WHAT NEEDS TO BE DONE:
Line by line, set down the records below from the first line through the line containing "Eric Xiao [158, 37, 199, 52]". Omit the pictures.

Records drawn from a dataset:
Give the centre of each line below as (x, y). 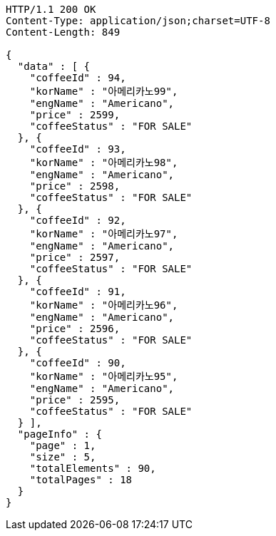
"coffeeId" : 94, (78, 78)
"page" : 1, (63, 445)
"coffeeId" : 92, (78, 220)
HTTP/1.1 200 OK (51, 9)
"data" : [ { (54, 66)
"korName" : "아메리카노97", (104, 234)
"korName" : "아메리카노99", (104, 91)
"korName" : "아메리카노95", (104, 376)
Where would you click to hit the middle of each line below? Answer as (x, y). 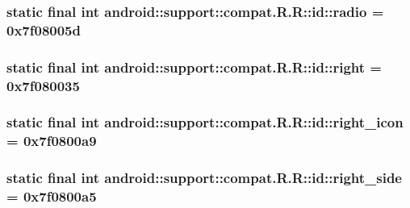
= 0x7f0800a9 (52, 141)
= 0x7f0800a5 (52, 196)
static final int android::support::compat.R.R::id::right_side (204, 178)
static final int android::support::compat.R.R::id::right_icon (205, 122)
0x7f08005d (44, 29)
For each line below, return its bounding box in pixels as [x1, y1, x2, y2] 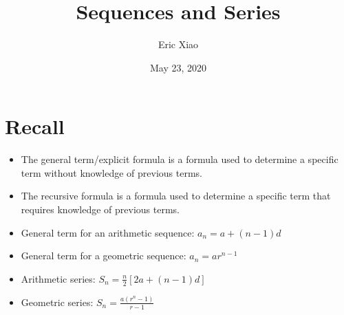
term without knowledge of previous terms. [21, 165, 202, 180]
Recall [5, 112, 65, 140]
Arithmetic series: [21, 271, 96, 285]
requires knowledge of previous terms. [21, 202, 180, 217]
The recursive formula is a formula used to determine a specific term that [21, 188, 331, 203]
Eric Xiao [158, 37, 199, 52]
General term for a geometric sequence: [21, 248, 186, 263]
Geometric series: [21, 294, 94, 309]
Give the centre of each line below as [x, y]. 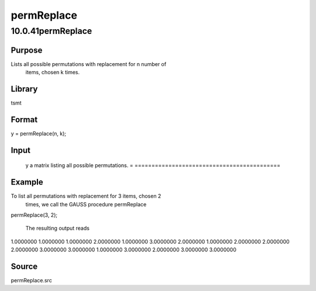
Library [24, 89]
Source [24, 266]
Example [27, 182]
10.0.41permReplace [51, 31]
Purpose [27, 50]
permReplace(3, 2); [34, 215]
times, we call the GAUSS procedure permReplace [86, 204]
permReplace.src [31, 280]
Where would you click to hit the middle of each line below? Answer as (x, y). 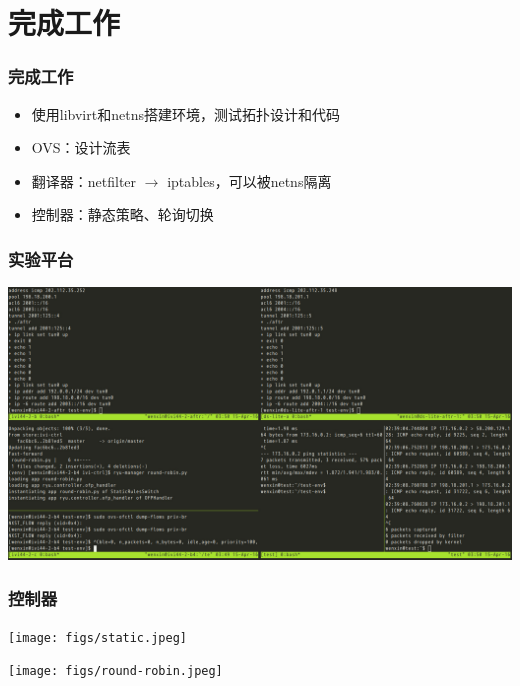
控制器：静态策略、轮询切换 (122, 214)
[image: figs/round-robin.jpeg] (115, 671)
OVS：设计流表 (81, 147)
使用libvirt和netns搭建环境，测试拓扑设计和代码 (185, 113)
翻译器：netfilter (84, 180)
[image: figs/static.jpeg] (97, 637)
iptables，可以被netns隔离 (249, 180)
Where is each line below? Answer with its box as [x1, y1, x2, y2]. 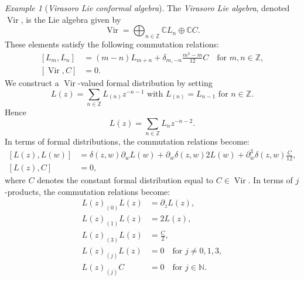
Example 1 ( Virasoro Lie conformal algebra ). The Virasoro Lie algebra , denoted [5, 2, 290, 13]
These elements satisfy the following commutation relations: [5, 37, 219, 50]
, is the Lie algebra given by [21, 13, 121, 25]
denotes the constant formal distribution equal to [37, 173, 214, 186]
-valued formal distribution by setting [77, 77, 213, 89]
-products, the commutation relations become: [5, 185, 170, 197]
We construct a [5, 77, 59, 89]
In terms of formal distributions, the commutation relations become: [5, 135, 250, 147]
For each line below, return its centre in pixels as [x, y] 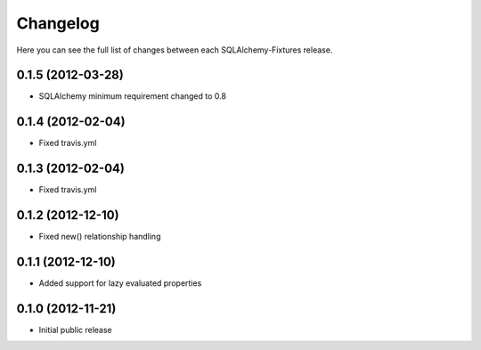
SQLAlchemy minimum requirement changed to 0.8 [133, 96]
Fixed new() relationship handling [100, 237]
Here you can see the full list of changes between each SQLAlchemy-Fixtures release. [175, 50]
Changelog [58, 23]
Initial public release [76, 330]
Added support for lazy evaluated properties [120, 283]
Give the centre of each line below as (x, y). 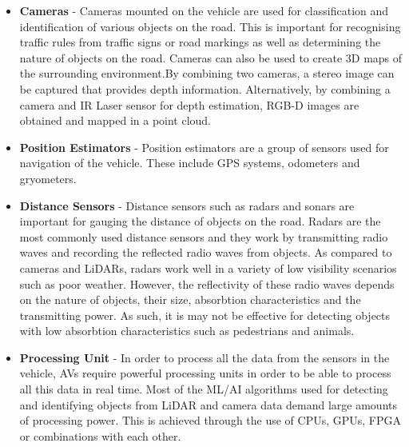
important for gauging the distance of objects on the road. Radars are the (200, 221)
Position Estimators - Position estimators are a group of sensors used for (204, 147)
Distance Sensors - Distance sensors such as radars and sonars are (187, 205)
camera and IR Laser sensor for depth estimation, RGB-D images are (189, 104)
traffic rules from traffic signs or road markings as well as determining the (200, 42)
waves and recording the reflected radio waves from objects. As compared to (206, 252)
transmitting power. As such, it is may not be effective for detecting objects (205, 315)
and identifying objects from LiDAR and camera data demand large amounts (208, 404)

ANSWER FOR THIS EXERCISE:
Give the centre of each line below as (x, y). 
"coffeeId" : 94, (78, 78)
"page" : 1, (63, 445)
"coffeeId" : 92, (78, 220)
HTTP/1.1 200 OK (51, 9)
"data" : [ { (54, 66)
"korName" : "아메리카노97", (104, 234)
"korName" : "아메리카노99", (104, 91)
"korName" : "아메리카노95", (104, 376)
Where would you click to hit the middle of each line below? Answer as (x, y). 
= 0x7f0800a9 (52, 141)
= 0x7f0800a5 (52, 196)
static final int android::support::compat.R.R::id::right_side (204, 178)
static final int android::support::compat.R.R::id::right_icon (205, 122)
0x7f08005d (44, 29)
For each line below, return its bounding box in pixels as [x1, y1, x2, y2] 
term without knowledge of previous terms. [21, 165, 202, 180]
Recall [5, 112, 65, 140]
Arithmetic series: [21, 271, 96, 285]
requires knowledge of previous terms. [21, 202, 180, 217]
The recursive formula is a formula used to determine a specific term that [21, 188, 331, 203]
Eric Xiao [158, 37, 199, 52]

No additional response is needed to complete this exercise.